▸ Problem statement: Would you repeat the entries below exactly and omit the pictures?

Records drawn from a dataset
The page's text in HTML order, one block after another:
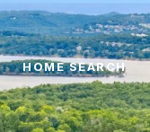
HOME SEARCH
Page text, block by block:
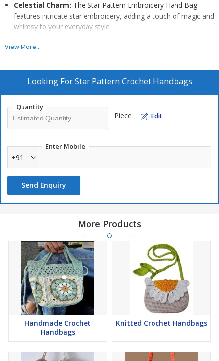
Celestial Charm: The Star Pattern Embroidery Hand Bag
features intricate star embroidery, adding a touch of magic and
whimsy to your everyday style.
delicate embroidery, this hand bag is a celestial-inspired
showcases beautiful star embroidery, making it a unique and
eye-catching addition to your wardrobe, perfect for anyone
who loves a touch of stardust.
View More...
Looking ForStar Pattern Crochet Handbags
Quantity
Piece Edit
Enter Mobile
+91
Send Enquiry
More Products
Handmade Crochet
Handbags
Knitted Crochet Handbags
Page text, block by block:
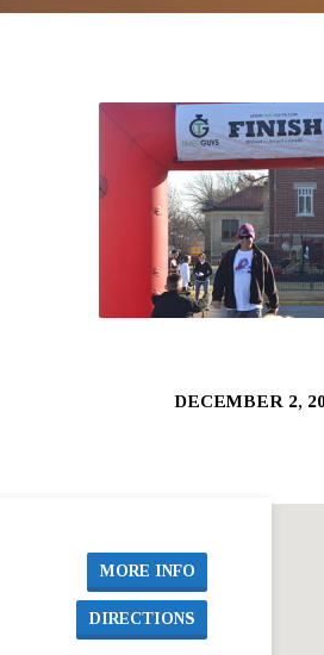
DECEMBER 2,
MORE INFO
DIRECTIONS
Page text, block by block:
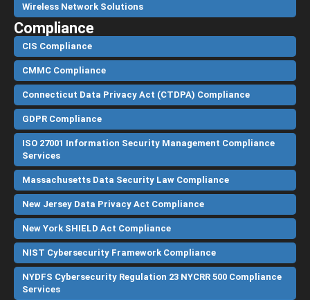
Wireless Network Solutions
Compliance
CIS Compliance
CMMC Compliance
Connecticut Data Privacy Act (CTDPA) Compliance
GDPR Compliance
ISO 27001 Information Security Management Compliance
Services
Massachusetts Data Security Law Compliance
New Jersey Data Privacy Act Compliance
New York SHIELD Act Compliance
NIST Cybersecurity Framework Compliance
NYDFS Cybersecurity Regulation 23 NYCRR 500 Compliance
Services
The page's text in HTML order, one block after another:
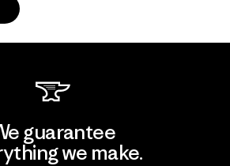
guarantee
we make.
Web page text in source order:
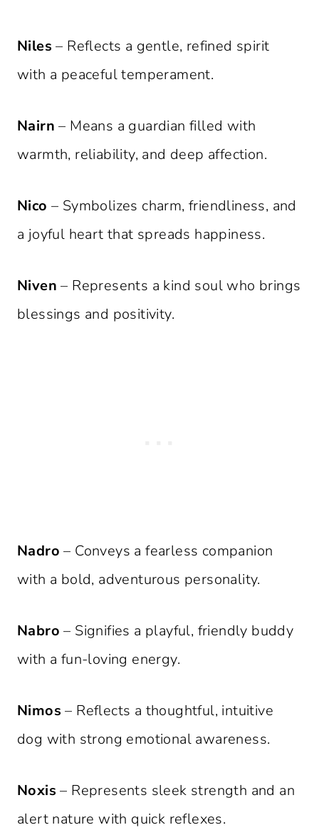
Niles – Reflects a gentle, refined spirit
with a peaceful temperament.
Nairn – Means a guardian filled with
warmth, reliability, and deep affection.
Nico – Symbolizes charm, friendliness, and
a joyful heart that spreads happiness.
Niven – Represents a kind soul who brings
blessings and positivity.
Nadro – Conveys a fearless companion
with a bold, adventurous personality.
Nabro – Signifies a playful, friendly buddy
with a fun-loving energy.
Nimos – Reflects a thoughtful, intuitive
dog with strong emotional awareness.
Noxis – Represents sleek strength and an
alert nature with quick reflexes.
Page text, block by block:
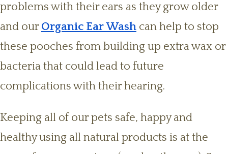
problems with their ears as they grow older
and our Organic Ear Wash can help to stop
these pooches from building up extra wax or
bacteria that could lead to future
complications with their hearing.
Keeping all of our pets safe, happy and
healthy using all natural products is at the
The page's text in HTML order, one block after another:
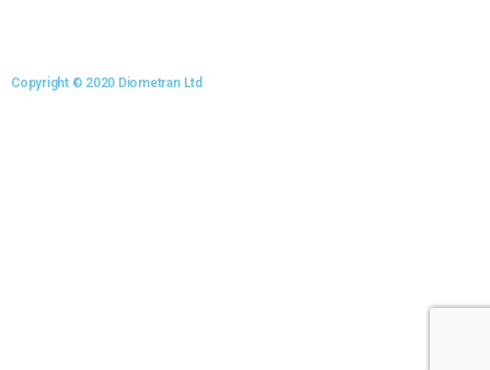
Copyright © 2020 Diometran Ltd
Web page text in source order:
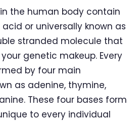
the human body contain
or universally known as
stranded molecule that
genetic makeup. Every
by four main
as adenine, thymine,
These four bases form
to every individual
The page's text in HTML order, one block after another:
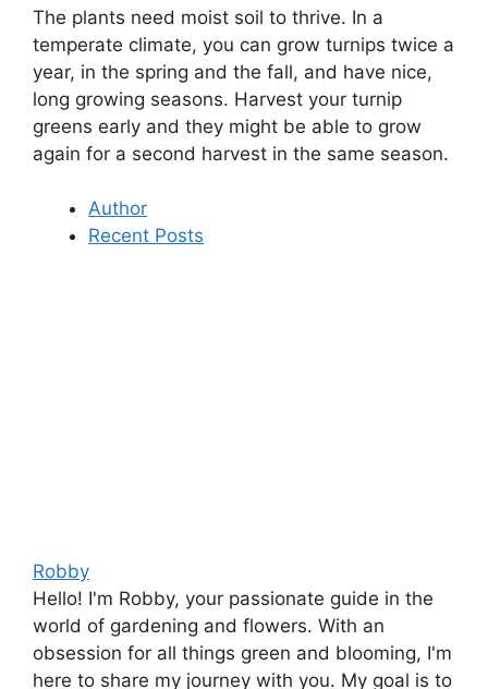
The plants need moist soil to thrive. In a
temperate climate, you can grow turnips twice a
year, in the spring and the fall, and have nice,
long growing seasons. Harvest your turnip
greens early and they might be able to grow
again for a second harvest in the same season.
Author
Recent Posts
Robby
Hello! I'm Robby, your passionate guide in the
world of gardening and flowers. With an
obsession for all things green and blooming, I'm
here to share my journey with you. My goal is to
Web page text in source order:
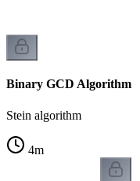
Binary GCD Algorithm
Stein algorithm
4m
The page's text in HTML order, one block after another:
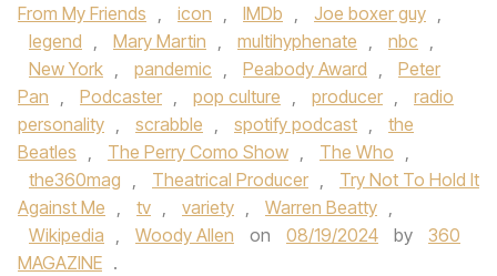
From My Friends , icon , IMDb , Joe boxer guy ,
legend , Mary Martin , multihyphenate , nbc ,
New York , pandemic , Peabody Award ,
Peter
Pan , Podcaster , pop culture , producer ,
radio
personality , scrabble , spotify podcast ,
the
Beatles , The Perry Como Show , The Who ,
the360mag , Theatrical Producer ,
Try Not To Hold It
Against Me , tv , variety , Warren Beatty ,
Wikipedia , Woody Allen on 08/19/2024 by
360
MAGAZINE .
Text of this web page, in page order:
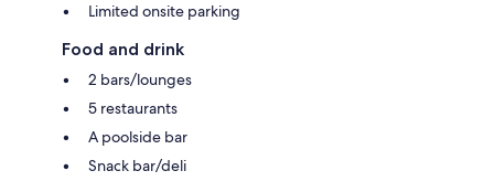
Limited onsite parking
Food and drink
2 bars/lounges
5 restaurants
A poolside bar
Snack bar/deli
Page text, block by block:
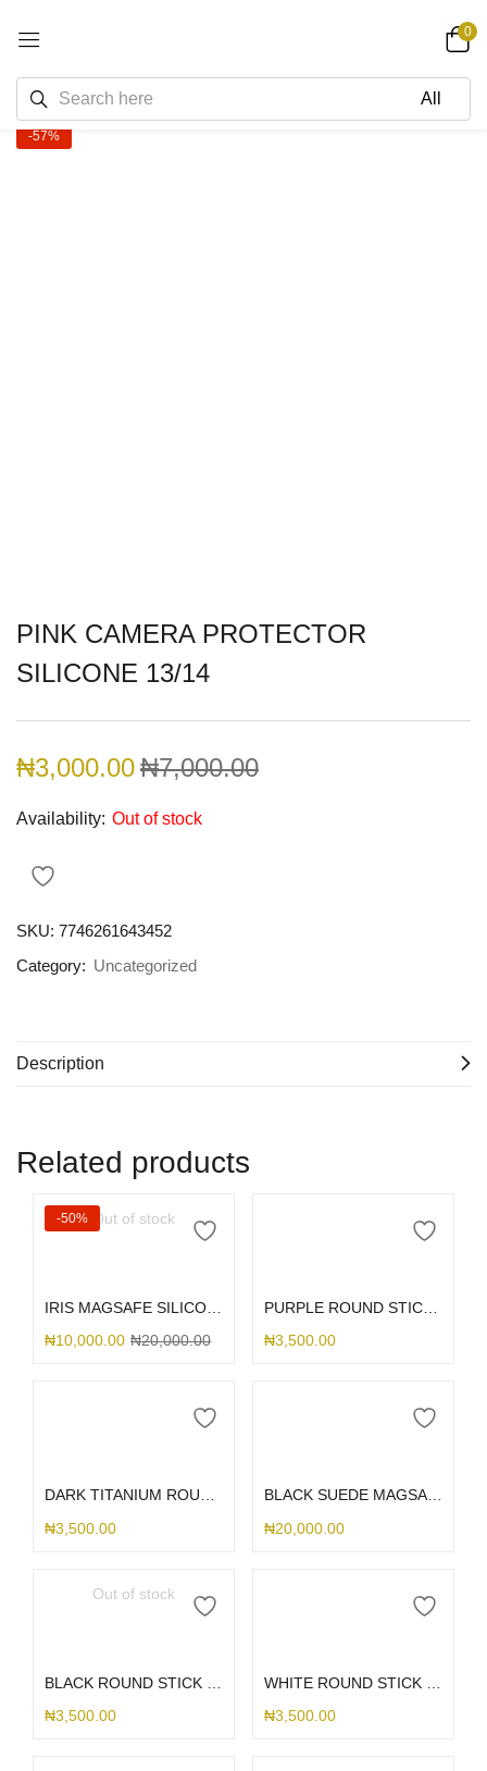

▸ Response to this exercise:
The page's text in HTML order, one block after another:
HOME SEARCH
Page text, block by block:
Celestial Charm: The Star Pattern Embroidery Hand Bag
features intricate star embroidery, adding a touch of magic and
whimsy to your everyday style.
delicate embroidery, this hand bag is a celestial-inspired
showcases beautiful star embroidery, making it a unique and
eye-catching addition to your wardrobe, perfect for anyone
who loves a touch of stardust.
View More...
Looking ForStar Pattern Crochet Handbags
Quantity
Piece Edit
Enter Mobile
+91
Send Enquiry
More Products
Handmade Crochet
Handbags
Knitted Crochet Handbags
Page text, block by block:
DECEMBER 2,
MORE INFO
DIRECTIONS
Page text, block by block:
Wireless Network Solutions
Compliance
CIS Compliance
CMMC Compliance
Connecticut Data Privacy Act (CTDPA) Compliance
GDPR Compliance
ISO 27001 Information Security Management Compliance
Services
Massachusetts Data Security Law Compliance
New Jersey Data Privacy Act Compliance
New York SHIELD Act Compliance
NIST Cybersecurity Framework Compliance
NYDFS Cybersecurity Regulation 23 NYCRR 500 Compliance
Services
The page's text in HTML order, one block after another:
guarantee
we make.
Web page text in source order:
Niles – Reflects a gentle, refined spirit
with a peaceful temperament.
Nairn – Means a guardian filled with
warmth, reliability, and deep affection.
Nico – Symbolizes charm, friendliness, and
a joyful heart that spreads happiness.
Niven – Represents a kind soul who brings
blessings and positivity.
Nadro – Conveys a fearless companion
with a bold, adventurous personality.
Nabro – Signifies a playful, friendly buddy
with a fun-loving energy.
Nimos – Reflects a thoughtful, intuitive
dog with strong emotional awareness.
Noxis – Represents sleek strength and an
alert nature with quick reflexes.
Page text, block by block:
problems with their ears as they grow older
and our Organic Ear Wash can help to stop
these pooches from building up extra wax or
bacteria that could lead to future
complications with their hearing.
Keeping all of our pets safe, happy and
healthy using all natural products is at the
The page's text in HTML order, one block after another:
Copyright © 2020 Diometran Ltd
Web page text in source order:
the human body contain
or universally known as
stranded molecule that
genetic makeup. Every
by four main
as adenine, thymine,
These four bases form
to every individual
The page's text in HTML order, one block after another:
The plants need moist soil to thrive. In a
temperate climate, you can grow turnips twice a
year, in the spring and the fall, and have nice,
long growing seasons. Harvest your turnip
greens early and they might be able to grow
again for a second harvest in the same season.
Author
Recent Posts
Robby
Hello! I'm Robby, your passionate guide in the
world of gardening and flowers. With an
obsession for all things green and blooming, I'm
here to share my journey with you. My goal is to
Web page text in source order:
Binary GCD Algorithm
Stein algorithm
4m
The page's text in HTML order, one block after another:
From My Friends , icon , IMDb , Joe boxer guy ,
legend , Mary Martin , multihyphenate , nbc ,
New York , pandemic , Peabody Award ,
Peter
Pan , Podcaster , pop culture , producer ,
radio
personality , scrabble , spotify podcast ,
the
Beatles , The Perry Como Show , The Who ,
the360mag , Theatrical Producer ,
Try Not To Hold It
Against Me , tv , variety , Warren Beatty ,
Wikipedia , Woody Allen on 08/19/2024 by
360
MAGAZINE .
Text of this web page, in page order:
Limited onsite parking
Food and drink
2 bars/lounges
5 restaurants
A poolside bar
Snack bar/deli
Page text, block by block:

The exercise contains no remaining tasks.